Tirrenosiro

Scientific classification
- Domain: Eukaryota
- Kingdom: Animalia
- Phylum: Arthropoda
- Subphylum: Chelicerata
- Class: Arachnida
- Order: Opiliones
- Suborder: Cyphophthalmi
- Family: Parasironidae
- Genus: Tirrenosiro Karaman, Mitov & Snegovaya, 2024
- Type species: Parasiro minor (Juberthie, 1958).
- Species: See text
- Diversity: 2 species

= Tirrenosiro =

Genus of harvestmen/daddy longlegs

Tirrenosiro is a genus of harvestmen in the suborder Cyphophthalmi with two described species (as of 2024).

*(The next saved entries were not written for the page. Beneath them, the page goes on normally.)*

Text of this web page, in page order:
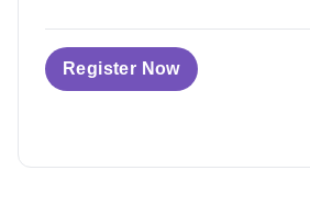
Register Now
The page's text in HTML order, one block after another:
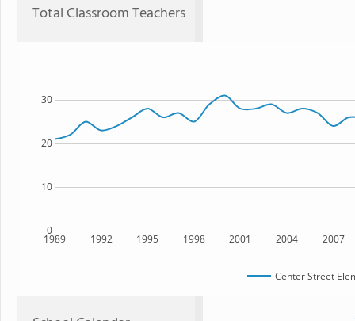
Total Classroom Teachers
1989 1992 1995 1998 2001 2004 2007
0
10
20
30
Center Street
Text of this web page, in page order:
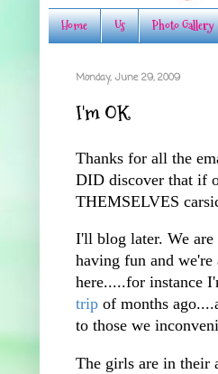
Home Us Photo
Monday, June 29, 2009
I'm OK
Thanks for all the
DID discover that if
THEMSELVES
I'll blog later. We are
having fun and
here.....for instance
trip of months
to those we
The girls are in their
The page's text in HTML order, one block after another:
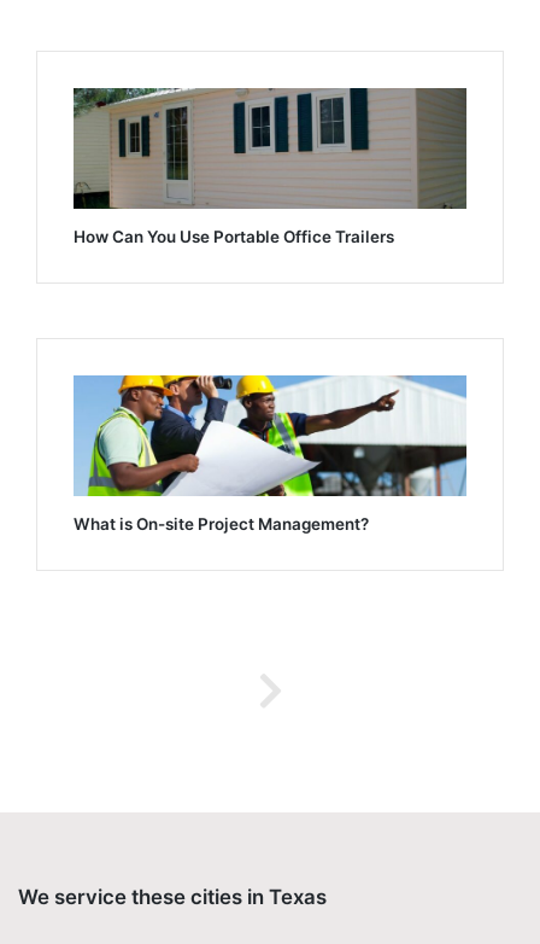
How Can You Use Portable Office Trailers
What is On-site Project Management?
We service these cities in Texas
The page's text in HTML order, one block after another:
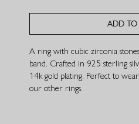
ADD TO
A ring with cubic zirconia
band. Crafted in 925 sterling
14k gold plating. Perfect to
our other rings.
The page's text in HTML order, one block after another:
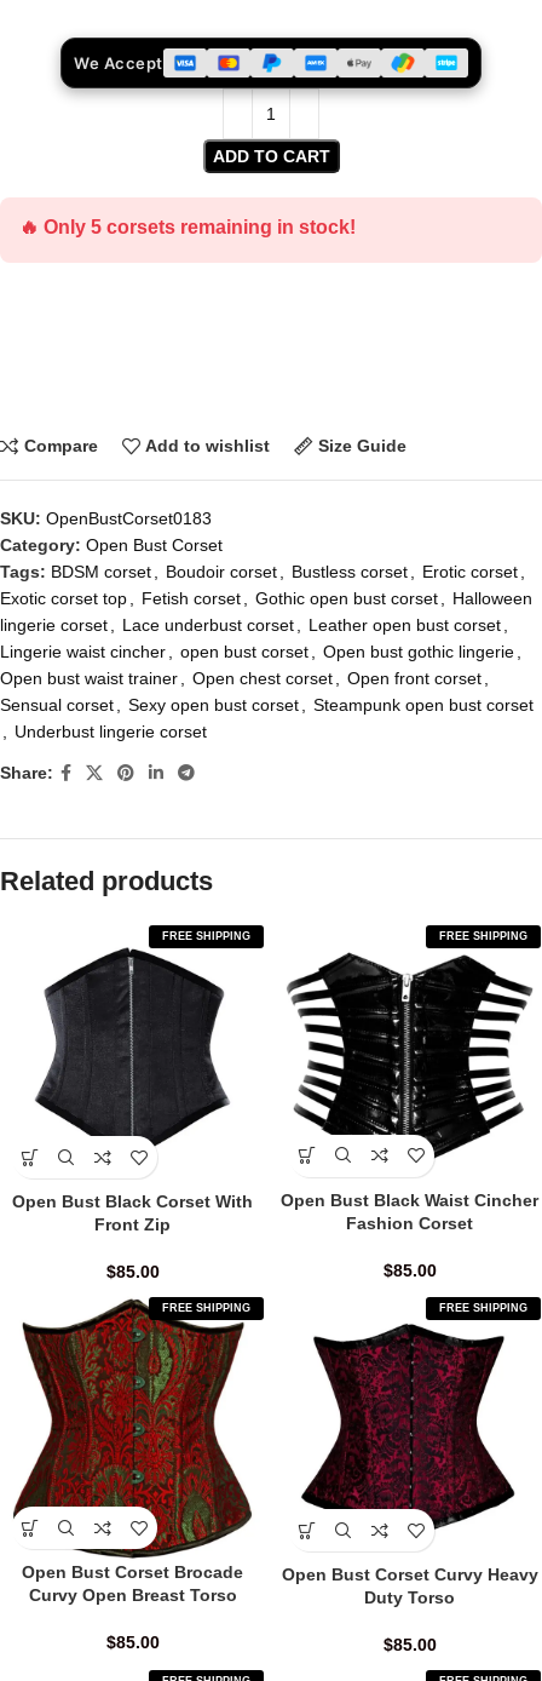
ADD TO CART
We Accept
🔥 Only 5 corsets remaining in stock!
Compare Add to wishlist Size Guide
SKU: OpenBustCorset0183
Category: Open Bust Corset
Tags: BDSM corset Boudoir corset Bustless corset Erotic corset
Exotic corset top
Fetish corset Gothic open bust corset
Halloween
lingerie corset
Lace underbust corset Leather open bust corset
Lingerie waist cincher
open bust corset Open bust gothic lingerie
Open bust waist trainer
Open chest corset Open front corset
Sensual corset
Sexy open bust corset
Steampunk open bust corset
Underbust lingerie corset
Share:
Related products
FREE SHIPPING
Open Bust Black Corset With
Front Zip
$85.00
FREE SHIPPING
Open Bust Black Waist Cincher
Fashion Corset
$85.00
FREE SHIPPING
Open Bust Corset Brocade
Curvy Open Breast Torso
$85.00
FREE SHIPPING
Open Bust Corset Curvy Heavy
Duty Torso
$85.00
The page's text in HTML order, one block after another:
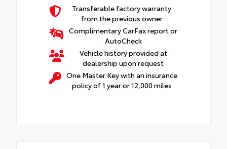
Transferable factory warranty
from the previous owner
Complimentary CarFax report or
AutoCheck
Vehicle history provided at
dealership upon request
One Master Key with an insurance
policy of 1 year or 12,000 miles
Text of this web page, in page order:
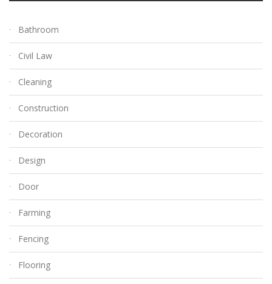
Bathroom
Civil Law
Cleaning
Construction
Decoration
Design
Door
Farming
Fencing
Flooring
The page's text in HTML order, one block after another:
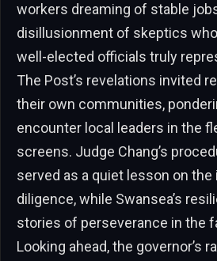
workers dreaming of stable
disillusionment of skeptics
well-elected officials truly
The Post’s revelations invited
their own communities,
encounter local leaders in the
screens. Judge Chang’s
served as a quiet lesson on
diligence, while Swansea’s
stories of perseverance in the
Looking ahead, the governor’s
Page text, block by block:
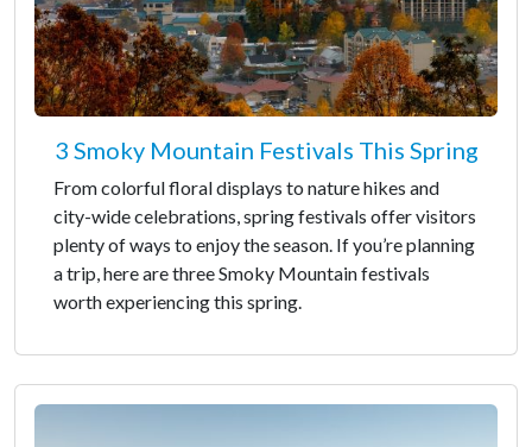
3 Smoky Mountain Festivals This Spring
From colorful floral displays to nature hikes and
city-wide celebrations, spring festivals offer visitors
plenty of ways to enjoy the season. If you’re planning
a trip, here are three Smoky Mountain festivals
worth experiencing this spring.
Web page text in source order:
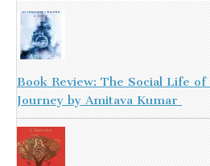
Book Review: The Social Life
Journey by Amitava Kumar
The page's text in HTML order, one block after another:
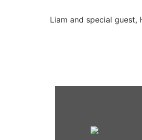
Liam and special

Both species are found in Southern Europe.

==Description==
The genus Tirrenosiro was described by Karaman, Mitov & Snegovaya, 2024, with the type species Parasiro minor Juberthie, 1958.

==Species==
These species belong to the genus Tirrenosiro:
- Tirrenosiro Karaman, Mitov & Snegovaya, 2024
- Tirrenosiro axeli Karaman, Mitov & Snegovaya, 2024 – Italy
- Tirrenosiro minor (Juberthie, 1958) – France (Corsica), Italy (Sardinia)

==Etymology==
The genus is masculine. The prefix is derived from the Tyrrhenian Sea, reflecting the distribution of the described species. The suffix echos the name Siro, as a common suffix for several cyphophthalmid genera.